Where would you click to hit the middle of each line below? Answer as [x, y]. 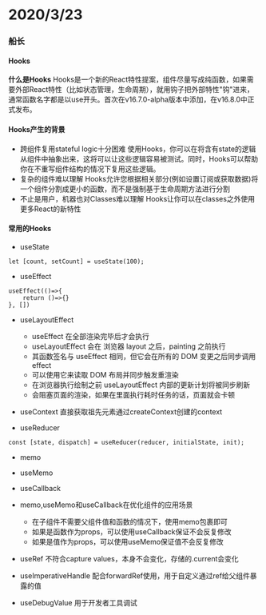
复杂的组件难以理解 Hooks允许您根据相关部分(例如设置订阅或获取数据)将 [139, 178]
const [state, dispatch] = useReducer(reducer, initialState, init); [127, 442]
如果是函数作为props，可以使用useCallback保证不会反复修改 [131, 531]
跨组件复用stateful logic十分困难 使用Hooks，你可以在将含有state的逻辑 [138, 149]
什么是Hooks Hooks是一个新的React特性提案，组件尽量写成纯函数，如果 [128, 80]
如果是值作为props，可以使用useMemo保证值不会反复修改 [127, 541]
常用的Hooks [30, 229]
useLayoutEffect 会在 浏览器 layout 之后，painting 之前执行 [129, 346]
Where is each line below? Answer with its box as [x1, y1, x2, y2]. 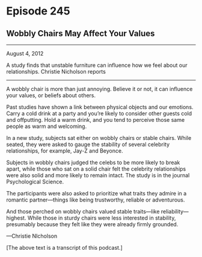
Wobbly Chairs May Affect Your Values [6, 28, 155, 39]
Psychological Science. [6, 178, 64, 185]
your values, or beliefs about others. [6, 92, 96, 99]
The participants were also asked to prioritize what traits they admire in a [6, 190, 187, 197]
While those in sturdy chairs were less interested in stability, [27, 214, 176, 221]
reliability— [161, 208, 189, 215]
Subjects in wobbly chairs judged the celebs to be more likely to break [6, 159, 180, 166]
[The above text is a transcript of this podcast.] [6, 244, 123, 251]

# # # # #

• [INSTRUCTIONS FOR THE TASK]
Starting at the line containing "如果是值作为props，可以使用useMemo保证值不会反复修改 [127, 541]" and finishing at the line containing "Psychological Science. [6, 178, 64, 185]", return those lines exactly as they appear above, without the pictures.

• [RESULT FOR THIS EXERCISE]
如果是值作为props，可以使用useMemo保证值不会反复修改 [127, 541]
常用的Hooks [30, 229]
useLayoutEffect 会在 浏览器 layout 之后，painting 之前执行 [129, 346]
Where is each line below? Answer with its box as [x1, y1, x2, y2]. 
Wobbly Chairs May Affect Your Values [6, 28, 155, 39]
Psychological Science. [6, 178, 64, 185]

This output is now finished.